I started the joinery with the legs. They are 3″ x 3″ Douglas Fir and the first operation was to cut them to their final length on the table saw as can be seen in the pic above. The height of the blade was set to just over the center of the legs and cuts on opposite sides completed the cut.
Next holes were drilled in the bottom of the legs to accommodate T-nuts and threaded rubber feet to allow for leveling the bench for use. This is a feature that I frequently use because I have never seen a level, flat floor and I hate when things roll off my work surface. The legs were too long to get into my drillpress so I drilled them by hand. Sighting down 2 squares using a hand drill or a brace will give you a very straight hole. I posted an article on this method 2013-11-10.
Then it was time to cut the mortises. There were sixteen 1/2″ x 3″ mortises to be cut so I brought out my benchtop mortiser and it made quick work of the task. I always cut mortises first and fit the tenons to them.
The bottoms of the machine cut mortises were cleaned up with mallet and chisels. This procedure goes quickly.
The final operation on the legs was drilling 3/8″ holes and 7/8″ counterbores to accommodate the 3/8″ hex head lag screws and washers that will be used to attach the ends of the base to the long aprons and stretchers. The machining of the legs is now complete.
A decision was made to put a shelf across the back of the bench to hold files and supplies. The top pic above shows the shelf side supports. A dado was cut to allow the supports to be screwed to the side of the top while the edge carries the weight of the shelf. The bottom pic above shows the shelf dado being cut using a stacked dado head on the table saw. A thin plywood back for the shelf will prevent items from falling off the back.
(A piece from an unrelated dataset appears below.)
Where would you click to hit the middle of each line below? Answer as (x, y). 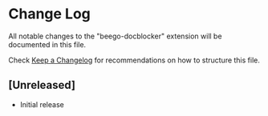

Orders for knobs and totes suddenly came rushing in and the saw sharpening bench project has to be put on hold for several weeks while I play catch up!
The aprons and stretchers have been cut to length. All that remains before assembly is cutting the tenons and fitting them to their respective mortises, and drilling the holes in the long aprons and stretchers for the lag screws. Unfortunately it will be several weeks before I can get back to this project.